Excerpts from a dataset

★ ★ ★

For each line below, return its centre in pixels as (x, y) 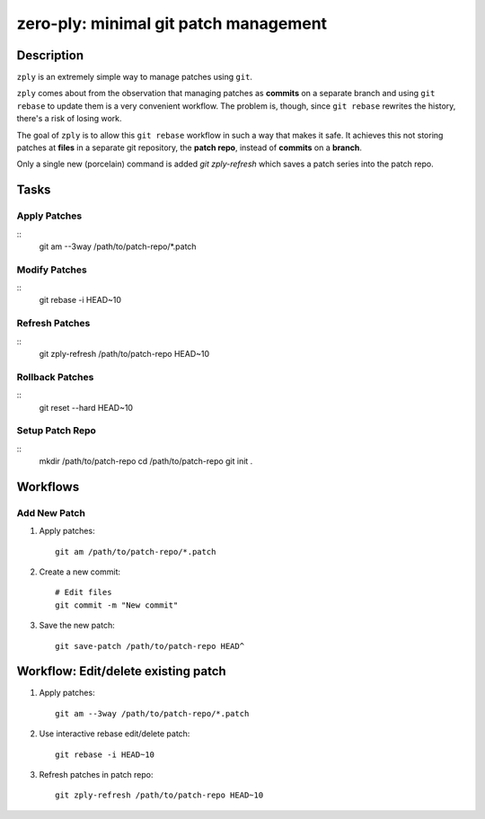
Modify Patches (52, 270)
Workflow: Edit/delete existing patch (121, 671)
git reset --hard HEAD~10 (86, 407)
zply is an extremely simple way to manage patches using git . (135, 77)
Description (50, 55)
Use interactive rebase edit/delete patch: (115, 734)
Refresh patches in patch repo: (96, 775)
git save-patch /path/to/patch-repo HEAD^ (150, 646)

★ ★ ★

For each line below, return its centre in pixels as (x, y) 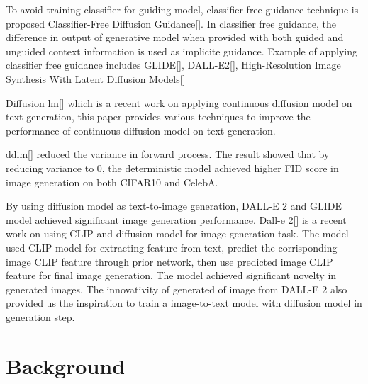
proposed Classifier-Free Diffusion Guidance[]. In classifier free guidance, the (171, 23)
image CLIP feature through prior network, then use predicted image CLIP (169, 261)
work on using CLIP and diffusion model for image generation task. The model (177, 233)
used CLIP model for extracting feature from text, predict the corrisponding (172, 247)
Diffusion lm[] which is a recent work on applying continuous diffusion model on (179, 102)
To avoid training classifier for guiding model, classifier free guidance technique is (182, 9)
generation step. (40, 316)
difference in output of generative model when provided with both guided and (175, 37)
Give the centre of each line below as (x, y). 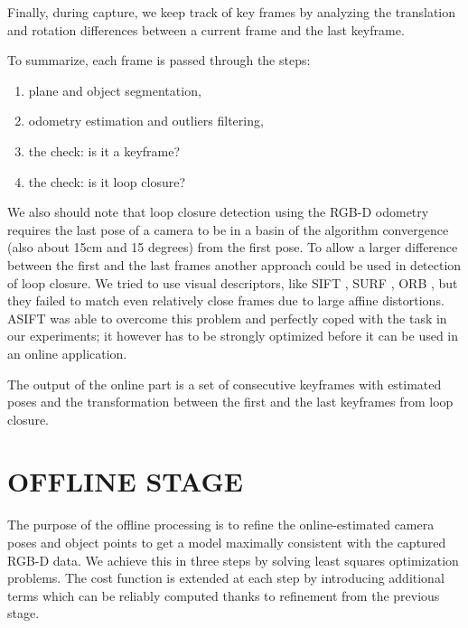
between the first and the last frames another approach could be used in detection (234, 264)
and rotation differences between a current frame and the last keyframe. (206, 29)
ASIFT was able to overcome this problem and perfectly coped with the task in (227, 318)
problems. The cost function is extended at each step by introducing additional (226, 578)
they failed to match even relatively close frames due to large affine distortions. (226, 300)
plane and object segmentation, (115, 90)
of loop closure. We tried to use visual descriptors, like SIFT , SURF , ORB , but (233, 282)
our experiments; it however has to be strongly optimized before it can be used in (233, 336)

★ ★ ★

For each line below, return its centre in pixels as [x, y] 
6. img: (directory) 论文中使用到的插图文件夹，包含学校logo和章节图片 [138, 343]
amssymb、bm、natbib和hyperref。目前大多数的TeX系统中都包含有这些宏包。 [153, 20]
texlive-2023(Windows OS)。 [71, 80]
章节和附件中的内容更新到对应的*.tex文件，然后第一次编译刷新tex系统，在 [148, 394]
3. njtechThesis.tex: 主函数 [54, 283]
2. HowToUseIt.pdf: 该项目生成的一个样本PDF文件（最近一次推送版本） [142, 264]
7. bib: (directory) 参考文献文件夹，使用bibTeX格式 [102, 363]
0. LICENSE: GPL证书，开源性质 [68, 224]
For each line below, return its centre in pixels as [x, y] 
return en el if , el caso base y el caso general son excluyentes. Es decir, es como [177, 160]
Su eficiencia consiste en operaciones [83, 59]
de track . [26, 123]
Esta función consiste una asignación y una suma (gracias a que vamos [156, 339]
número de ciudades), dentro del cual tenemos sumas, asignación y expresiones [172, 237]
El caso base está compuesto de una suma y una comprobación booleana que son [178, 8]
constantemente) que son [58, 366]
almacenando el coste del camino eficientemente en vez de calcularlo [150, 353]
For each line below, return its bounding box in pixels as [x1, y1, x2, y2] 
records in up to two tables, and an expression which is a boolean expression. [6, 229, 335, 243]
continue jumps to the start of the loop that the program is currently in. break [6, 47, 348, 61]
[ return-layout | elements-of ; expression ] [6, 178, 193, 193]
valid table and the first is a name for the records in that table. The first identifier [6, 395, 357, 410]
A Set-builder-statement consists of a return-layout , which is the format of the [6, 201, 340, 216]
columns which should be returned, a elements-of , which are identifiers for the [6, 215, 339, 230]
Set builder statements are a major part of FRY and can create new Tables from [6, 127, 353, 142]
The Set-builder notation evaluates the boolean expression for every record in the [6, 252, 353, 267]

★ ★ ★

**REQUIREMENT**: Which lines above run from the one containing "章节和附件中的内容更新到对应的*.tex文件，然后第一次编译刷新tex系统，在 [148, 394]" to the one containing "The Set-builder notation"? Give them again exactly, both ends included.

**ANSWER TO THIS EXERCISE**:
章节和附件中的内容更新到对应的*.tex文件，然后第一次编译刷新tex系统，在 [148, 394]
3. njtechThesis.tex: 主函数 [54, 283]
2. HowToUseIt.pdf: 该项目生成的一个样本PDF文件（最近一次推送版本） [142, 264]
7. bib: (directory) 参考文献文件夹，使用bibTeX格式 [102, 363]
0. LICENSE: GPL证书，开源性质 [68, 224]
For each line below, return its centre in pixels as [x, y] 
return en el if , el caso base y el caso general son excluyentes. Es decir, es como [177, 160]
Su eficiencia consiste en operaciones [83, 59]
de track . [26, 123]
Esta función consiste una asignación y una suma (gracias a que vamos [156, 339]
número de ciudades), dentro del cual tenemos sumas, asignación y expresiones [172, 237]
El caso base está compuesto de una suma y una comprobación booleana que son [178, 8]
constantemente) que son [58, 366]
almacenando el coste del camino eficientemente en vez de calcularlo [150, 353]
For each line below, return its bounding box in pixels as [x1, y1, x2, y2] 
records in up to two tables, and an expression which is a boolean expression. [6, 229, 335, 243]
continue jumps to the start of the loop that the program is currently in. break [6, 47, 348, 61]
[ return-layout | elements-of ; expression ] [6, 178, 193, 193]
valid table and the first is a name for the records in that table. The first identifier [6, 395, 357, 410]
A Set-builder-statement consists of a return-layout , which is the format of the [6, 201, 340, 216]
columns which should be returned, a elements-of , which are identifiers for the [6, 215, 339, 230]
Set builder statements are a major part of FRY and can create new Tables from [6, 127, 353, 142]
The Set-builder notation evaluates the boolean expression for every record in the [6, 252, 353, 267]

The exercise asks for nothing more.